** Opening Record extracts block **

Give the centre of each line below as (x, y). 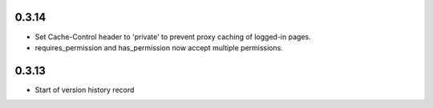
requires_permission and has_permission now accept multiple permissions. (159, 47)
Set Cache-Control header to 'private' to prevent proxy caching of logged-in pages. (173, 37)
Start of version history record (85, 90)
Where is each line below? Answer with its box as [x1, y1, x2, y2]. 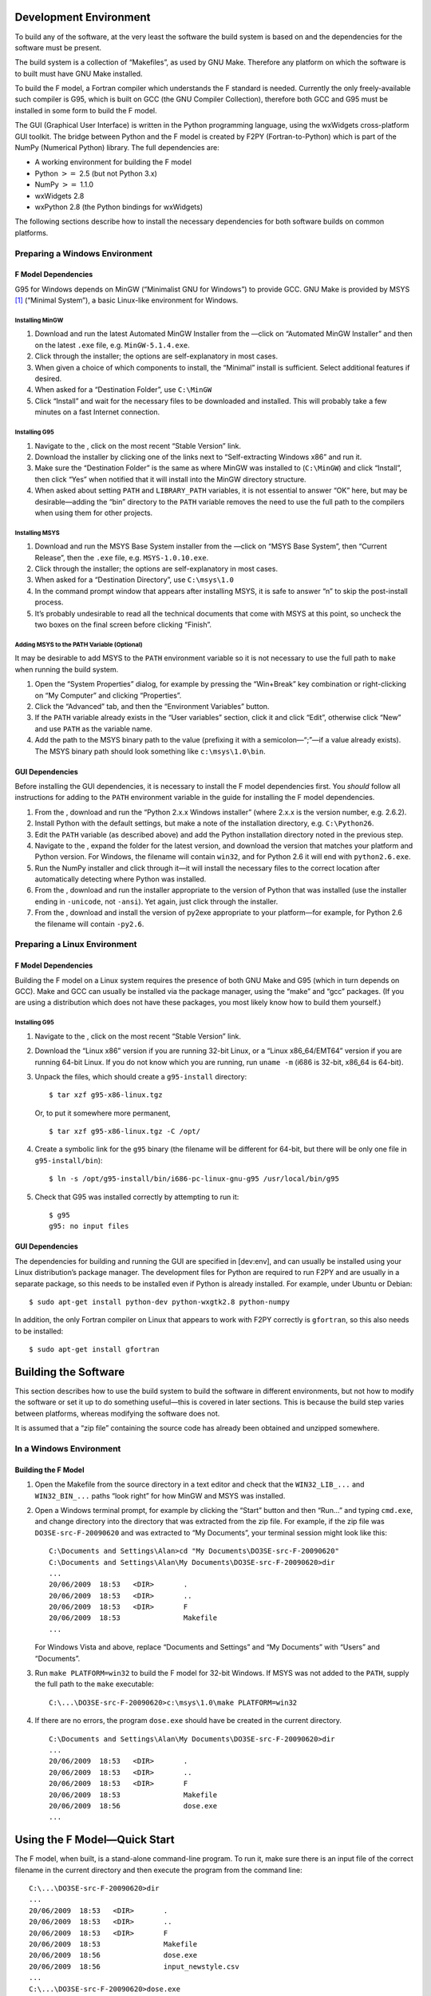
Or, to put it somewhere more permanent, [34, 1108, 171, 1118]
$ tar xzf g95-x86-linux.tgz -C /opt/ [49, 1127, 201, 1136]
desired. [34, 374, 62, 383]
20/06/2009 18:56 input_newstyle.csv [29, 1962, 239, 1971]
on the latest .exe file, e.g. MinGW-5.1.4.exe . [34, 340, 191, 350]
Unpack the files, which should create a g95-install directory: [34, 1071, 247, 1081]
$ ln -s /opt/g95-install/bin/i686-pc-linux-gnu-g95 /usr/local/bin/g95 [49, 1174, 339, 1183]
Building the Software [14, 1365, 125, 1379]
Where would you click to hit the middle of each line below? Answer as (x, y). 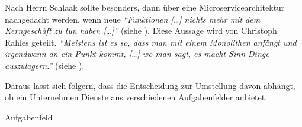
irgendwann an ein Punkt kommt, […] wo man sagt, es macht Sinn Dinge (137, 54)
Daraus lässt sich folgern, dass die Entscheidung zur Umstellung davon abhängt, (150, 85)
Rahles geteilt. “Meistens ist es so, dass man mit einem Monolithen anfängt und (151, 42)
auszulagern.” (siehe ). (45, 65)
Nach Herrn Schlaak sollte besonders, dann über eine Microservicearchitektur (145, 7)
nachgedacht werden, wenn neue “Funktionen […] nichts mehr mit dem (133, 19)
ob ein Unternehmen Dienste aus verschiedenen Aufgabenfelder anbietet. (136, 97)
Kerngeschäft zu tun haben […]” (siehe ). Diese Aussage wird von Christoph (141, 31)
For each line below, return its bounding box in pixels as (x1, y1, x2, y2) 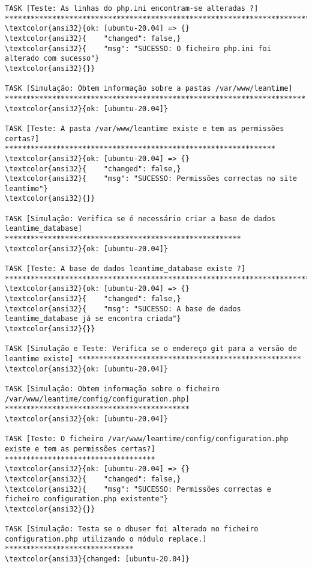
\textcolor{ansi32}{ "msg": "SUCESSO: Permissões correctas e (5, 484, 271, 493)
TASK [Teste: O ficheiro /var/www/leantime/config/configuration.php (5, 435, 289, 444)
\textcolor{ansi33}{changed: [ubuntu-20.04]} (5, 555, 190, 564)
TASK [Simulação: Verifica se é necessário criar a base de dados (5, 214, 276, 223)
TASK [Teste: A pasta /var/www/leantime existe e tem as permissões (5, 124, 284, 133)
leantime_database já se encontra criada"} (5, 314, 181, 323)
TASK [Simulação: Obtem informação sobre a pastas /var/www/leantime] (5, 84, 293, 93)
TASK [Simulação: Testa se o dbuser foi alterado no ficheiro (5, 525, 259, 534)
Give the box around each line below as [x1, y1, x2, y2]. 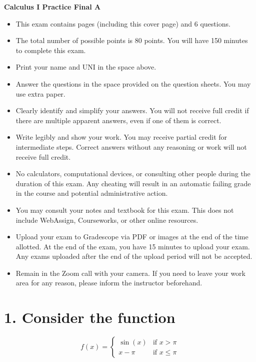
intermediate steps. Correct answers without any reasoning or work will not [15, 141, 247, 152]
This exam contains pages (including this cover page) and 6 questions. [15, 18, 230, 29]
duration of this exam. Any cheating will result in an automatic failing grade [15, 178, 251, 188]
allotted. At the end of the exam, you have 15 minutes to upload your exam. [15, 241, 250, 251]
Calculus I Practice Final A [4, 2, 101, 12]
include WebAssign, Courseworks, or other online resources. [15, 214, 198, 225]
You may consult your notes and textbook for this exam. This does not [15, 204, 234, 215]
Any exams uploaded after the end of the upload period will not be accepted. [15, 251, 252, 261]
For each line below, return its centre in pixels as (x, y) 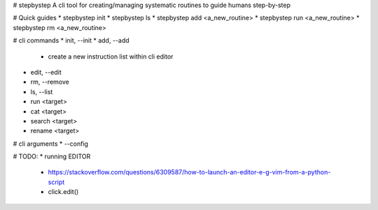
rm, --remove (50, 82)
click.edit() (63, 192)
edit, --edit (46, 72)
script (56, 182)
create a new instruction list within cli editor (111, 57)
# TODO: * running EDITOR (52, 156)
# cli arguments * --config (51, 144)
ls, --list (42, 91)
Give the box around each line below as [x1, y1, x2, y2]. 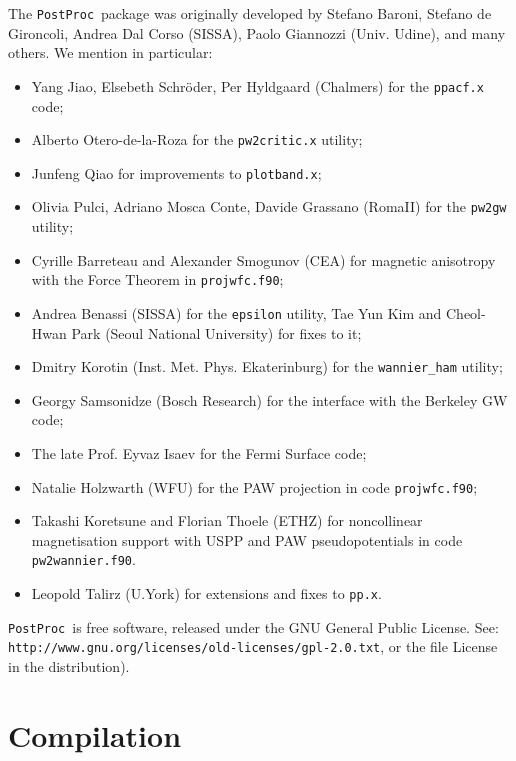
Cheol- [445, 302, 486, 323]
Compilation [8, 714, 182, 755]
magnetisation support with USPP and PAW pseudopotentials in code [31, 529, 463, 550]
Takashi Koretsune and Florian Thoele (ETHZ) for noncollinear [31, 510, 423, 531]
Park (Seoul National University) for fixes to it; [71, 322, 362, 343]
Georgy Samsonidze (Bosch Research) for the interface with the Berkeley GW [31, 389, 508, 410]
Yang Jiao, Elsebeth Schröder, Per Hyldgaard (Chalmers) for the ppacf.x [31, 75, 484, 96]
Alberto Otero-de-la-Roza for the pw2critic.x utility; [31, 129, 363, 150]

** Closing Record extracts block **

◆ **Exercise directions**: Repeat the records above exactly. No pictures go into the repeat.

◆ **Task solution**:
Give the centre of each line below as (x, y). 
requires_permission and has_permission now accept multiple permissions. (159, 47)
Set Cache-Control header to 'private' to prevent proxy caching of logged-in pages. (173, 37)
Start of version history record (85, 90)
Where is each line below? Answer with its box as [x1, y1, x2, y2]. 
Or, to put it somewhere more permanent, [34, 1108, 171, 1118]
$ tar xzf g95-x86-linux.tgz -C /opt/ [49, 1127, 201, 1136]
desired. [34, 374, 62, 383]
20/06/2009 18:56 input_newstyle.csv [29, 1962, 239, 1971]
on the latest .exe file, e.g. MinGW-5.1.4.exe . [34, 340, 191, 350]
Unpack the files, which should create a g95-install directory: [34, 1071, 247, 1081]
$ ln -s /opt/g95-install/bin/i686-pc-linux-gnu-g95 /usr/local/bin/g95 [49, 1174, 339, 1183]
Building the Software [14, 1365, 125, 1379]
Where would you click to hit the middle of each line below? Answer as (x, y). 
irgendwann an ein Punkt kommt, […] wo man sagt, es macht Sinn Dinge (137, 54)
Daraus lässt sich folgern, dass die Entscheidung zur Umstellung davon abhängt, (150, 85)
Rahles geteilt. “Meistens ist es so, dass man mit einem Monolithen anfängt und (151, 42)
auszulagern.” (siehe ). (45, 65)
Nach Herrn Schlaak sollte besonders, dann über eine Microservicearchitektur (145, 7)
nachgedacht werden, wenn neue “Funktionen […] nichts mehr mit dem (133, 19)
ob ein Unternehmen Dienste aus verschiedenen Aufgabenfelder anbietet. (136, 97)
Kerngeschäft zu tun haben […]” (siehe ). Diese Aussage wird von Christoph (141, 31)
For each line below, return its bounding box in pixels as (x1, y1, x2, y2) 
\textcolor{ansi32}{ "msg": "SUCESSO: Permissões correctas e (5, 484, 271, 493)
TASK [Teste: O ficheiro /var/www/leantime/config/configuration.php (5, 435, 289, 444)
\textcolor{ansi33}{changed: [ubuntu-20.04]} (5, 555, 190, 564)
TASK [Simulação: Verifica se é necessário criar a base de dados (5, 214, 276, 223)
TASK [Teste: A pasta /var/www/leantime existe e tem as permissões (5, 124, 284, 133)
leantime_database já se encontra criada"} (5, 314, 181, 323)
TASK [Simulação: Obtem informação sobre a pastas /var/www/leantime] (5, 84, 293, 93)
TASK [Simulação: Testa se o dbuser foi alterado no ficheiro (5, 525, 259, 534)
Give the box around each line below as [x1, y1, x2, y2]. 
intermediate steps. Correct answers without any reasoning or work will not [15, 141, 247, 152]
This exam contains pages (including this cover page) and 6 questions. [15, 18, 230, 29]
duration of this exam. Any cheating will result in an automatic failing grade [15, 178, 251, 188]
allotted. At the end of the exam, you have 15 minutes to upload your exam. [15, 241, 250, 251]
Calculus I Practice Final A [4, 2, 101, 12]
include WebAssign, Courseworks, or other online resources. [15, 214, 198, 225]
You may consult your notes and textbook for this exam. This does not [15, 204, 234, 215]
Any exams uploaded after the end of the upload period will not be accepted. [15, 251, 252, 261]
For each line below, return its centre in pixels as (x, y) 
rm, --remove (50, 82)
click.edit() (63, 192)
edit, --edit (46, 72)
script (56, 182)
create a new instruction list within cli editor (111, 57)
# TODO: * running EDITOR (52, 156)
# cli arguments * --config (51, 144)
ls, --list (42, 91)
Give the box around each line below as [x1, y1, x2, y2]. 
Cheol- [445, 302, 486, 323]
Compilation [8, 714, 182, 755]
magnetisation support with USPP and PAW pseudopotentials in code [31, 529, 463, 550]
Takashi Koretsune and Florian Thoele (ETHZ) for noncollinear [31, 510, 423, 531]
Park (Seoul National University) for fixes to it; [71, 322, 362, 343]
Georgy Samsonidze (Bosch Research) for the interface with the Berkeley GW [31, 389, 508, 410]
Yang Jiao, Elsebeth Schröder, Per Hyldgaard (Chalmers) for the ppacf.x [31, 75, 484, 96]
Alberto Otero-de-la-Roza for the pw2critic.x utility; [31, 129, 363, 150]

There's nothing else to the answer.